若是沒有經過一番薰陶,她又怎能有如此好的氣度呢?
對,就是氣度。
唐老夫人想着,眼睛便落在了單雅的手腕上。
待她的眼睛掃過去,猛然一頓,敢忙又看了回來,暗自在心裡嘀咕着,不對,這枚白玉鐲子看着雖然極其普通,可她怎麼就感覺不凡呢?
單雅瞅見唐老夫人瞅瞅禮單又瞧瞧自己,且如此幾次,心裡不由嘀咕着,唐老夫人這是怎麼了?
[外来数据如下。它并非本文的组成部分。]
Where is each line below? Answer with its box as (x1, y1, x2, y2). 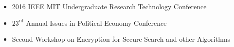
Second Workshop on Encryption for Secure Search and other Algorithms (12, 34, 231, 44)
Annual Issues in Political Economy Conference (26, 17, 167, 28)
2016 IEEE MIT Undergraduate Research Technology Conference (12, 1, 207, 11)
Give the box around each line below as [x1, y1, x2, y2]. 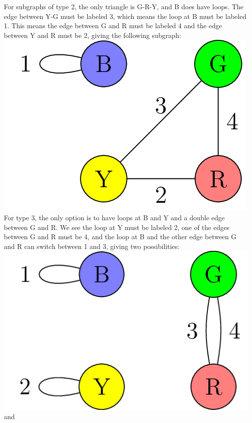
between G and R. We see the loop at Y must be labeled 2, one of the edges [4, 222, 230, 232]
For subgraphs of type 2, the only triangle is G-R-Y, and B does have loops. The [4, 1, 244, 11]
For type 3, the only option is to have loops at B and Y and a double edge [4, 212, 225, 222]
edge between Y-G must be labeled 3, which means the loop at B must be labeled [4, 11, 247, 21]
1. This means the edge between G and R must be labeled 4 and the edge [4, 20, 222, 31]
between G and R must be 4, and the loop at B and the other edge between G [4, 231, 236, 242]
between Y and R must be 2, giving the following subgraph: [4, 30, 181, 40]
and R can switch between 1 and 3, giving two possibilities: [4, 241, 180, 251]
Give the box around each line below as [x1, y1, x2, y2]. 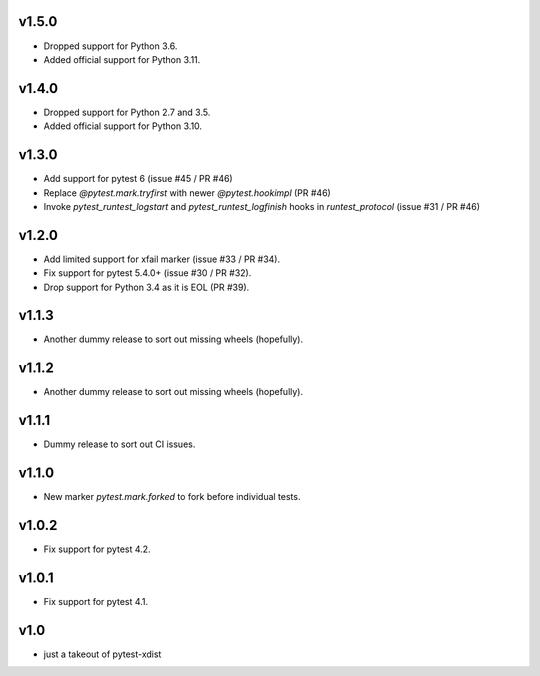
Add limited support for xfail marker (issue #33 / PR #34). [43, 253, 281, 265]
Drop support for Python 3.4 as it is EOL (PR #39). [43, 281, 250, 293]
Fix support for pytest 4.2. [43, 543, 151, 555]
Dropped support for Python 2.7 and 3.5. [43, 106, 211, 118]
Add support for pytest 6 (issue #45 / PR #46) [43, 173, 234, 185]
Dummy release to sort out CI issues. [43, 438, 196, 450]
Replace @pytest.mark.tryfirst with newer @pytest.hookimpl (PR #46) [43, 186, 332, 199]
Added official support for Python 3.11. [43, 53, 201, 65]
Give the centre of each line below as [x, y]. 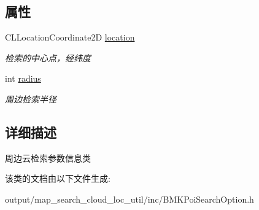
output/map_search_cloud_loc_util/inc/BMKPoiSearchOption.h [129, 199]
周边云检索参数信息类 [48, 157]
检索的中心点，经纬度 [48, 57]
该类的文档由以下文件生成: [58, 178]
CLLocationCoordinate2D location [70, 37]
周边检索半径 [31, 99]
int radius [23, 78]
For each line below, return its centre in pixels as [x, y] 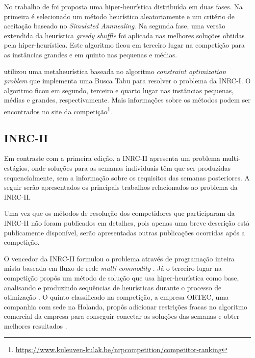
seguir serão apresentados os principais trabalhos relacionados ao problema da [121, 187]
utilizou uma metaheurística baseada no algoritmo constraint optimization [115, 71]
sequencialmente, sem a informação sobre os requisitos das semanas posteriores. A [127, 177]
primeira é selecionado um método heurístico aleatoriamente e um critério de [119, 16]
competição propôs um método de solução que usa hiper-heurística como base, [122, 277]
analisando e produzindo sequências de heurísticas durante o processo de [113, 287]
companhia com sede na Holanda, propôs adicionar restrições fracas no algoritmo [126, 306]
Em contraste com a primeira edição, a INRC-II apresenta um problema [112, 158]
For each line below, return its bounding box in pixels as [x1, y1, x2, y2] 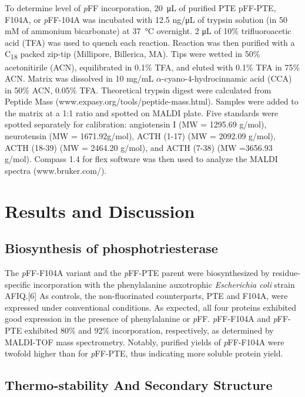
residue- [272, 267, 300, 279]
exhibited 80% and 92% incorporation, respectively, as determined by [24, 324, 274, 336]
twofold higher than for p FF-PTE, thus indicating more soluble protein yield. [5, 347, 283, 359]
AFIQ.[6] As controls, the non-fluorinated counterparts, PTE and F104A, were [5, 290, 288, 302]
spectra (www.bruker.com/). [5, 164, 107, 176]
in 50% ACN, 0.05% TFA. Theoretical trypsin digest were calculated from [5, 83, 272, 96]
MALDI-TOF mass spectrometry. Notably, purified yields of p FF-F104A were [5, 335, 284, 348]
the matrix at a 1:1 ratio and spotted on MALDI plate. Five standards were [5, 106, 279, 119]
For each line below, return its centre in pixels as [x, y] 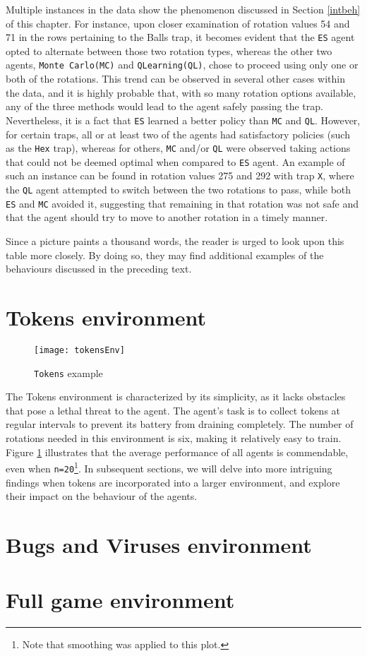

就在她百思不得其解的時候,忽然瞅見唐老夫人的眼睛定定地落在了自己的手腕上。
她敢忙低頭一看,心裡頓時驚跳了起來,暗自在心裡嘀咕着,莫不是唐老太太見過這個素雅的白玉鐲子?
想到此,她的心跳得越發厲害了,心裡話,難道這麼快自己就能找到外祖母家了?要真是這樣,大姐的一番苦心算是有了回報的。
就在單雅思索的時候,她的耳邊兒猛然聽到唐老夫人笑着說道:“丫頭,快過來。”
單雅立馬回神,見唐老太太的眼睛依然不離自己胳膊上的素雅白玉鐲子。
她當即便穩了一下心神,一步一步地來到唐老夫人的身邊兒。
唐老夫人見單雅很快便到了自己身旁兒,忙笑看着她說道:“丫頭,這枚鐲子我瞧着怪稀罕的,來,讓我好好看看。”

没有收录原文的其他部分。